## What you will do
Repeat the entries below word for word, though any picture in them should be dropped.

## Data to examine
┌────────
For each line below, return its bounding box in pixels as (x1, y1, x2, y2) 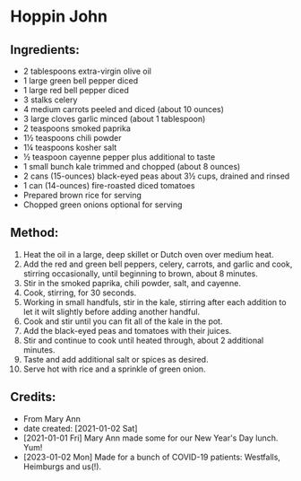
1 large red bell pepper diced (22, 85, 129, 95)
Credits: (10, 389, 56, 405)
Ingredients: (10, 42, 80, 57)
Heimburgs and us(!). (22, 460, 102, 472)
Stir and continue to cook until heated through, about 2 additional (22, 335, 264, 345)
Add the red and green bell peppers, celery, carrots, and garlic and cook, (22, 258, 293, 269)
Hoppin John (10, 6, 108, 27)
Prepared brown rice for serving (22, 190, 142, 200)
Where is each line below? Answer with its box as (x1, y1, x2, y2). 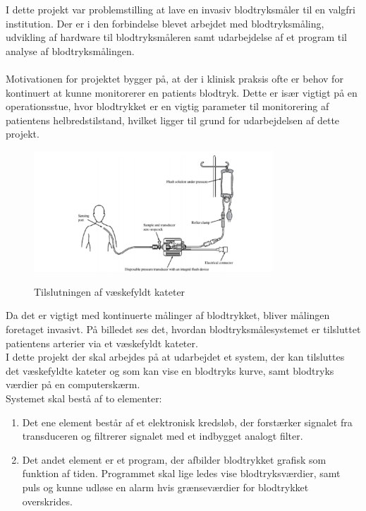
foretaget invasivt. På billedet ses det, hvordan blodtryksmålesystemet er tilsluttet (6, 322, 361, 336)
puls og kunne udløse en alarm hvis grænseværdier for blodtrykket (22, 479, 309, 494)
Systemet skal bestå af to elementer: (6, 390, 162, 405)
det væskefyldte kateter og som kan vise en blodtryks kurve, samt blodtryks (6, 363, 334, 378)
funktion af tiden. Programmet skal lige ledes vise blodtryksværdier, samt (22, 466, 341, 481)
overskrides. (22, 493, 73, 508)
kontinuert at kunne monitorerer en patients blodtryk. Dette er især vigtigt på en (6, 85, 358, 100)
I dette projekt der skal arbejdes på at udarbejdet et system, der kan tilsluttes (6, 349, 345, 364)
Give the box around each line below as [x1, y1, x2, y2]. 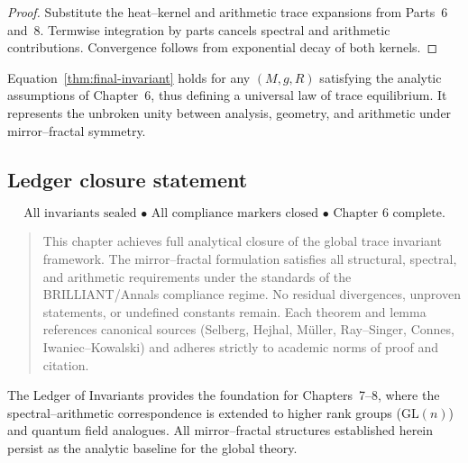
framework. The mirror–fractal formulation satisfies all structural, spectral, [42, 249, 457, 268]
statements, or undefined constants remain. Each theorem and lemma [42, 302, 427, 321]
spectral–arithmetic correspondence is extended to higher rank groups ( [7, 403, 401, 422]
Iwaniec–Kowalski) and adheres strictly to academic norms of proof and [42, 337, 439, 356]
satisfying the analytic [319, 68, 442, 86]
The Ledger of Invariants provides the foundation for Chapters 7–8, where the [7, 386, 440, 404]
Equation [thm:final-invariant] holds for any [7, 68, 251, 86]
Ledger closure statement [7, 165, 248, 193]
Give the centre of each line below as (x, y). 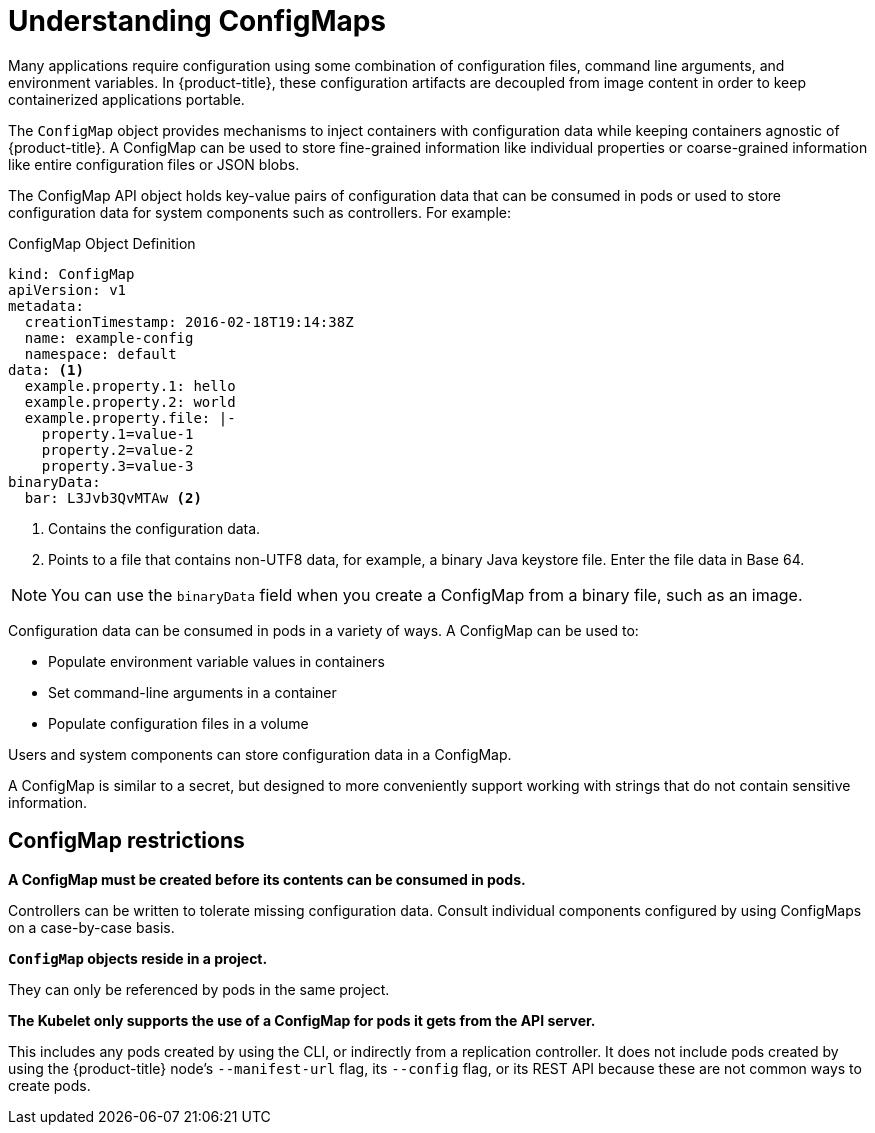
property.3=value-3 (117, 465)
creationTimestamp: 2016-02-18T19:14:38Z (189, 321)
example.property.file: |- (130, 417)
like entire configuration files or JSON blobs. (154, 164)
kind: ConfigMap (71, 273)
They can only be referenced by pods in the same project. (199, 989)
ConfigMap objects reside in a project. (138, 958)
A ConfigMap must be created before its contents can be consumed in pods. (267, 879)
└────────
## Response to the exercise
For each line below, return its bounding box in pixels as (x1, y1, x2, y2) 
1 large red bell pepper diced (22, 85, 129, 95)
Credits: (10, 389, 56, 405)
Ingredients: (10, 42, 80, 57)
Heimburgs and us(!). (22, 460, 102, 472)
Stir and continue to cook until heated through, about 2 additional (22, 335, 264, 345)
Add the red and green bell peppers, celery, carrots, and garlic and cook, (22, 258, 293, 269)
Hoppin John (10, 6, 108, 27)
Prepared brown rice for serving (22, 190, 142, 200)
Where is each line below? Answer with its box as (x1, y1, x2, y2). 
foretaget invasivt. På billedet ses det, hvordan blodtryksmålesystemet er tilsluttet (6, 322, 361, 336)
puls og kunne udløse en alarm hvis grænseværdier for blodtrykket (22, 479, 309, 494)
Systemet skal bestå af to elementer: (6, 390, 162, 405)
det væskefyldte kateter og som kan vise en blodtryks kurve, samt blodtryks (6, 363, 334, 378)
funktion af tiden. Programmet skal lige ledes vise blodtryksværdier, samt (22, 466, 341, 481)
overskrides. (22, 493, 73, 508)
kontinuert at kunne monitorerer en patients blodtryk. Dette er især vigtigt på en (6, 85, 358, 100)
I dette projekt der skal arbejdes på at udarbejdet et system, der kan tilsluttes (6, 349, 345, 364)
Give the box around each line below as [x1, y1, x2, y2]. 
framework. The mirror–fractal formulation satisfies all structural, spectral, [42, 249, 457, 268]
statements, or undefined constants remain. Each theorem and lemma [42, 302, 427, 321]
spectral–arithmetic correspondence is extended to higher rank groups ( [7, 403, 401, 422]
Iwaniec–Kowalski) and adheres strictly to academic norms of proof and [42, 337, 439, 356]
satisfying the analytic [319, 68, 442, 86]
The Ledger of Invariants provides the foundation for Chapters 7–8, where the [7, 386, 440, 404]
Equation [thm:final-invariant] holds for any [7, 68, 251, 86]
Ledger closure statement [7, 165, 248, 193]
Give the centre of each line below as (x, y). 
property.3=value-3 (117, 465)
creationTimestamp: 2016-02-18T19:14:38Z (189, 321)
example.property.file: |- (130, 417)
like entire configuration files or JSON blobs. (154, 164)
kind: ConfigMap (71, 273)
They can only be referenced by pods in the same project. (199, 989)
ConfigMap objects reside in a project. (138, 958)
A ConfigMap must be created before its contents can be consumed in pods. (267, 879)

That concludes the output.